Below are the records; copy each line in which "enviados" occurs.
-------
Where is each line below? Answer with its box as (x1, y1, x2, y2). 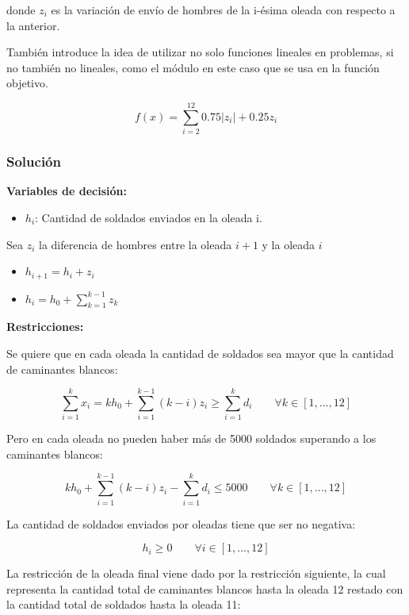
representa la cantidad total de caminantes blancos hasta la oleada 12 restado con (6, 580, 403, 597)
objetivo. (6, 75, 48, 91)
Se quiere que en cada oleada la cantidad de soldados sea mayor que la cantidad (6, 344, 394, 361)
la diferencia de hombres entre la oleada (39, 236, 232, 252)
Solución (6, 152, 61, 171)
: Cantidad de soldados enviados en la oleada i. (35, 209, 262, 225)
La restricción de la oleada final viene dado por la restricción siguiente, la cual (6, 565, 386, 582)
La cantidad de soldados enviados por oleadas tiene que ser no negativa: (6, 515, 356, 532)
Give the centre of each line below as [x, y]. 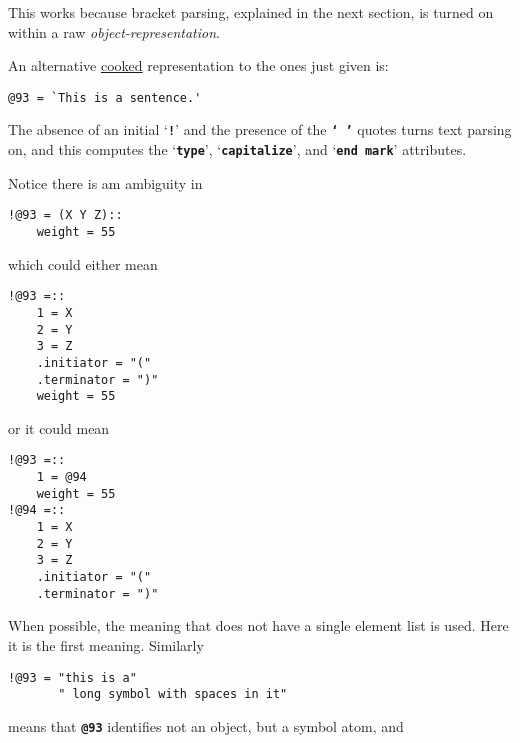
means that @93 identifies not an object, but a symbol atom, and [206, 725]
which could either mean [83, 263]
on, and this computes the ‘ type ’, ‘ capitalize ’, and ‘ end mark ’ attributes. [237, 149]
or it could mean [59, 427]
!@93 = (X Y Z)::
-------
> [SOLUTION TO THE EXERCISE]
: Cantidad de soldados enviados en la oleada i. (35, 209, 262, 225)
La cantidad de soldados enviados por oleadas tiene que ser no negativa: (6, 515, 356, 532)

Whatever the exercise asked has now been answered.